Dalam rumusan yang lebih rinci di sebutkan bahwa epistemologi merupakan salah
satu cabang filsafat yang mengkaji secara mendalan dan radikal tentang asal mula
pengetahuan, structure, metode, dan validitas pengetahuan. Pengetahuan di
dapatkan dari pengamatan. Di dalam pengamatan indrawi tidak dapat di tetapkan
apa yang subjektif dan apa yang objektif. Jika kesan–kesan subjektif di anggap
sebagai kebenaran, hal itu mengakibatkan adanya gambaran–gambaran yang
kacau di dalam imajinasi. Segala pengetahuan di mulai dengan gambaran–
gambaran indrawi. Gambaran–gambaran itu kemudian di tingkatkan sampai
kepada tingkatan–tingkatan yang lebih tinggi, yaitu pengetahuan rasional dan
pengetahuan intuitif. Di dalam pengetahuan rasional orang hanya mengambil
kesimpulan–kesimpulan, tetapi di dalam pengetahuan intuitif orang memandang
kepada idea–idea yang berkaitan dengan Allah.
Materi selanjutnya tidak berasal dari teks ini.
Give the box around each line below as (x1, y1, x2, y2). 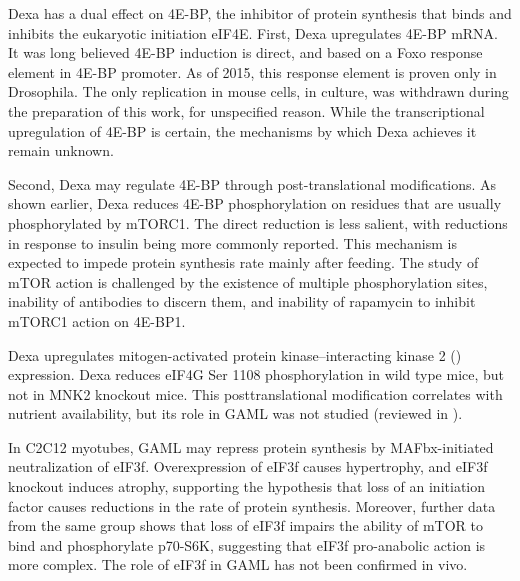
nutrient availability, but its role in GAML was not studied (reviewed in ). (8, 403, 463, 424)
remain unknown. (8, 140, 114, 161)
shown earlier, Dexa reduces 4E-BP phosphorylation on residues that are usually (8, 193, 502, 214)
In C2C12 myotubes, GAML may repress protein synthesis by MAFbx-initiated (8, 436, 494, 457)
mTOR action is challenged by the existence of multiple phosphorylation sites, (8, 271, 488, 292)
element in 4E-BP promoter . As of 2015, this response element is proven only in (8, 61, 497, 82)
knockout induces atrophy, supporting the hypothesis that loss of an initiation (8, 476, 486, 497)
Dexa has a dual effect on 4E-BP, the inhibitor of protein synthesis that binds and (8, 3, 512, 23)
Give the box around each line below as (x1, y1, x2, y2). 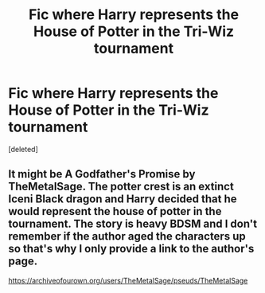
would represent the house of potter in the (8, 205, 222, 218)
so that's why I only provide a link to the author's (8, 242, 255, 256)
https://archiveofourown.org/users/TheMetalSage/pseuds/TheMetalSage (8, 275, 248, 285)
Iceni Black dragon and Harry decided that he (8, 193, 237, 206)
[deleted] (8, 144, 38, 154)
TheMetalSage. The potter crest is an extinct (8, 180, 235, 193)
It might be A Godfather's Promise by (8, 167, 196, 181)
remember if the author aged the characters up (8, 229, 246, 244)
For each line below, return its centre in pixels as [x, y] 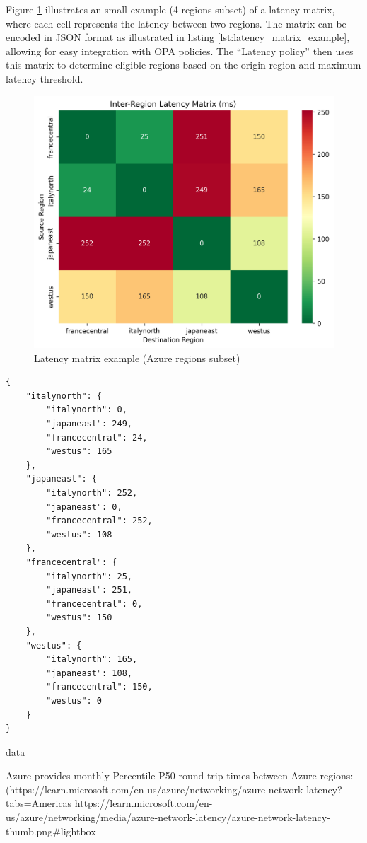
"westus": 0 [74, 700]
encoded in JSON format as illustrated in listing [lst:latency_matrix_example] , [178, 37]
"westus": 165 [79, 452]
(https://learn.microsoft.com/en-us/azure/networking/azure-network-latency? [174, 789]
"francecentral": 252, [99, 521]
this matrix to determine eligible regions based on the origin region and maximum [183, 65]
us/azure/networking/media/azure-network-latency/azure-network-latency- [168, 817]
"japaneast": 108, [89, 673]
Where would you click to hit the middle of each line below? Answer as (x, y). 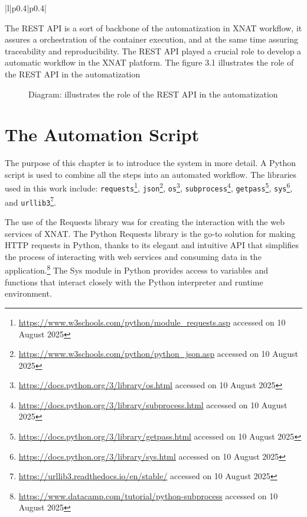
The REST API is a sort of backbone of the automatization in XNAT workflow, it (153, 27)
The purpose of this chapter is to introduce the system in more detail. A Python (151, 163)
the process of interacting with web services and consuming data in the (133, 256)
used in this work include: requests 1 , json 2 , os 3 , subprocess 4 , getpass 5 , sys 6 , (149, 187)
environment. (28, 293)
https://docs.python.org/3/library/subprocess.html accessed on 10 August (153, 404)
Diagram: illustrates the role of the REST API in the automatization (153, 94)
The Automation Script (102, 134)
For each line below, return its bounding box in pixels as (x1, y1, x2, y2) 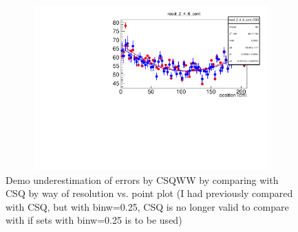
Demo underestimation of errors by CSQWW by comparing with (6, 172, 279, 187)
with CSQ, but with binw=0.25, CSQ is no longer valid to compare (6, 199, 289, 213)
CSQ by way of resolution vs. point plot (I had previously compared (6, 186, 293, 200)
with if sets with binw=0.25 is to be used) (6, 213, 182, 227)
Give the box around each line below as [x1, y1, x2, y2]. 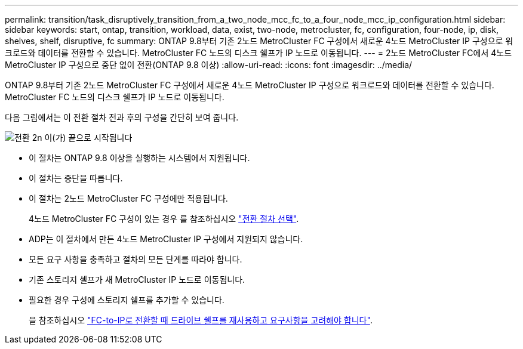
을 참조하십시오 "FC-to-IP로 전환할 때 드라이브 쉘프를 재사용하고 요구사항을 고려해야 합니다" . [29, 315, 373, 325]
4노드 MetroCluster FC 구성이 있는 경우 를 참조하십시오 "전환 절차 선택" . [29, 214, 299, 224]
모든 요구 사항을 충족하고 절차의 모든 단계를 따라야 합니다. [29, 254, 242, 264]
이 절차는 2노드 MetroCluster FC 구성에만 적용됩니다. [29, 193, 228, 203]
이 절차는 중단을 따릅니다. [29, 173, 123, 183]
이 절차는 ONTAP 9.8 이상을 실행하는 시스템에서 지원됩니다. [29, 153, 250, 163]
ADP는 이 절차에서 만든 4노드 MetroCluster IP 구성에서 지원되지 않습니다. [29, 234, 303, 244]
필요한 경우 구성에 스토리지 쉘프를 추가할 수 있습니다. [29, 295, 224, 305]
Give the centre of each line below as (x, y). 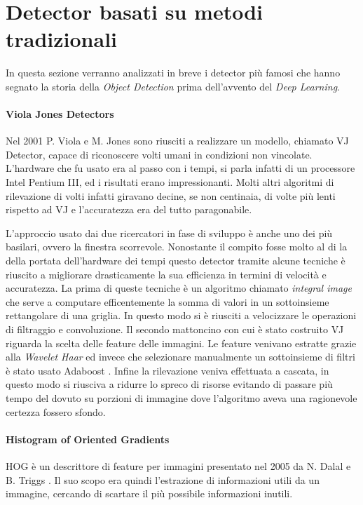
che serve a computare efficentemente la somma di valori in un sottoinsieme (167, 301)
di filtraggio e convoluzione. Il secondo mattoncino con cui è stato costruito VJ (175, 329)
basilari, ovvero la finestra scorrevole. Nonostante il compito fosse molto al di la (177, 247)
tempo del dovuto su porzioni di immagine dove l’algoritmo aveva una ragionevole (181, 397)
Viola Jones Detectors (60, 114)
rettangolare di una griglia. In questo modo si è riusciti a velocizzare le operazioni (181, 315)
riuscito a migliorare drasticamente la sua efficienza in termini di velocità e (166, 274)
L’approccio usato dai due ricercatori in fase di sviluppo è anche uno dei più (169, 233)

Disini orang di masukkan ke dalam
keharusan ilahi yang kekal. Demikian menurut Baruch Spinoza sebagai salah
seorang tokoh Resiesinalisme. Kegunaan filsafat yang lain ialah sebagai
methodology, maksudnya sebagai metode dalam menghadapi dan menyelesaikan
masalah bahkan sebagai metode dalam memandang dunia ( world view). Dalam
hidup kita banyak menghadapi masalah. Masalah artinya kesulitan. Kehidupan
akan lebih enak jika masalah itu terselesaikan. Ada banyak cara dalam
menyelesaikan masalah, mulai dari yang sederhana sampai yang rumit. Sesuai
dengan sifatnya, filsafat menyelesaikan masalah secara mendalam dan universal.
Penyelesaian filsafat bersifat mendalam, artinya ia ingin mencari asal masalah.
Universal artinya filsafat ingin masalah itu dilihat dalam hubungan seluas-luasnya
agar nantinya penyelesaian itu cepat dan berakibat seluas mungkin.